New Sequence: SLEEILKELEEKREKEEEERYREEALSLPIPEEVAKKLDKETVKRLKEALEKYKRVKEALPXXXXXXXXLLEELLKLEKENSFKVWIDEEGKIIYVDPNIYKYAGMKVIDVLGKSIFDIIDPNDRELLKEKLSVXXXXXXXXXXEPRKVDFFLRIKSILDDDGKLIDEKNAHYKVFRAKGEILKVPXXXXXXXXXXXXXPEYVLELNLTPITDPEKEXXXXXXXTFKAKLTKDFVFEWVDPKIKEINGWNPEDLIGKPIYEFIHPEDREAFEKVLEELKKYGKVVSPEIKLYCKNGGYIIVRFTMTMKYNPETNKPEEVLAEIEVLSPCIEPEKIYNEIQ

Part D. Group Brainstorm on Bacteriophage Engineering

-Choose one or two main goals from the list that you think you can address computationally.

1. Increase the stability of L protein
2. Increase the lytic activity

-Write a 1-page proposal (bullet points or short paragraphs) describing:

The L protein from bacteriophage MS2, is responsible for the lysis of infected cells in E,coli. Studies suggest that this protein interacts with host proteins for this desirable effect but small mutations can strongly affect its function. L protein being small and sensitive to mutations, through computational tools we can study these possible changes and their effects on usual interactions.

-Which tools/approaches from recitation you propose using.
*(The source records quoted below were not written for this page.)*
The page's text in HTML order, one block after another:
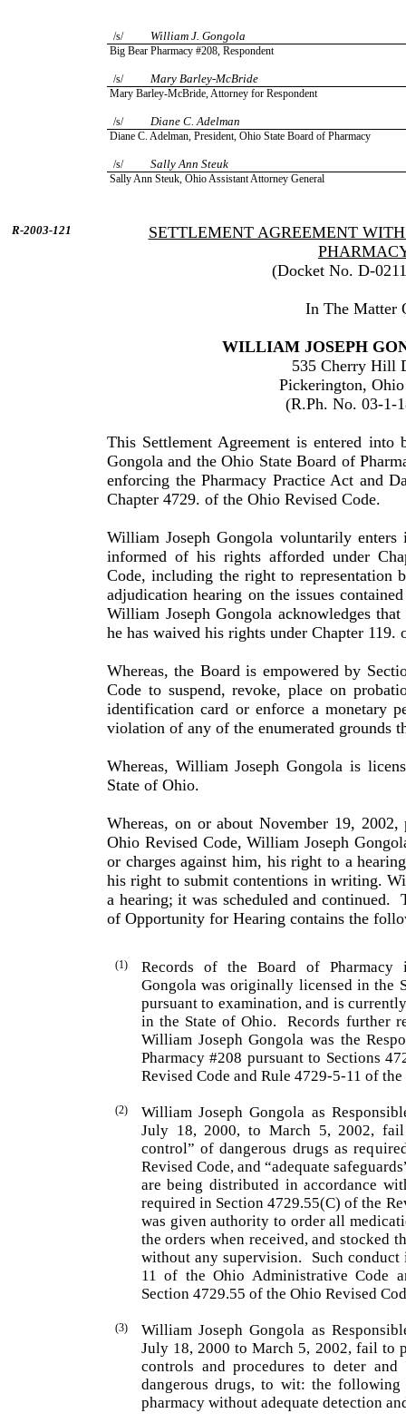
/s/ William J. Gongola
Big Bear Pharmacy #208, Respondent
/s/Mary Barley-McBride
Mary Barley-McBride, Attorney for Respondent
/s/Diane C. Adelman
Diane C. Adelman, President, Ohio StateBoard of Pharmacy
/s/Sally Ann Steuk
SallyAnn Steuk, Ohio Assistant Attorney General
R-2003-121
SETTLEMENT AGREEMENT
(Docket No. D-
In The Matter
WILLIAM JOSEPH
535 Cherry Hill
Pickerington, Ohio
(R.Ph. No. 03-1-
This Settlement Agreement is entered into
Gongolaand the Ohio State Board of
enforcing the Pharmacy Practice Act and
Chapter 4729. of the OhioRevised Code.
William Joseph Gongola voluntarily enters
informed of his rights afforded under
Code, including the right to repre­sentation
adjudication hearing on the issues
William Joseph Gongola acknowledges
he has waived his rights under Chapter 119.
Whereas, the Board is empowered by
Code to suspend, revoke, place on
identification card or enforce a monetary
violation of any of the enumerated grounds
Whereas, William Joseph Gongola is
State of Ohio.
Whereas, on or about November 19,
Ohio Revised Code,William Joseph
or charges against him, his right to a
his right to submit contentions in writing.
a hearing; it was scheduled and continued.
of Opportunity for Hearing contains the
(1)
Records of the Board of
Gongolawas origi­nally licensed in the
pursuant to examination, and is
in the State ofOhio.
Records further
William Joseph Gongola was the
Pharmacy #208 pursuant to Sections
Revised Code and Rule 4729-5-11 of
(2)
William Joseph Gongola as
July 18, 2000, to March 5, 2002,
control” of dangerous drugs as
Revised Code, and “adequate
are being distributed in accordance
required in Section 4729.55(C) of the
was given authority to order all
the orders when received, and stocked
without any supervision.
Such
11 of the Ohio Admini­strative Code
Section 4729.55 of the Ohio Revised
(3) William Joseph Gongola as
July 18, 2000 to March 5, 2002, fail to
controls and procedures to deter
dangerous drugs, to wit: the
pharmacy without adequate detection

We can use PLMs to perform mutagenesis of the protein, generating single aas substitutions across the protein, and score these mutations. Alphafold gives us a more visual form to look into these new sequences and the feasibility of them existing and being stable. At the same time, we can look into host proteins interactions to make it possible to try and have more insight into the way this protein interacts to be effective.

-Why do you think those tools might help solve your chosen sub-problem?
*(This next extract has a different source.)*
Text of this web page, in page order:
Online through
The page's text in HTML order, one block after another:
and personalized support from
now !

Protein language models like,smn2, lets us capture patterns in protein sequences, making it possible to identify mutations that are structurally feasible.

Alphafold, lets us predict structures based on sequence, letting us evaluate how mutations might destabilize the protein folds and let us predict how it interacts with other protein complexes.

-Name one or two potential pitfalls.

We have limited understanding of the exact mechanism of MS2L protein causing the lysis of bacteria. This makes the mutations a bit random as we dont know if they are gonna be beneficial for stability but decrease its lytic effect.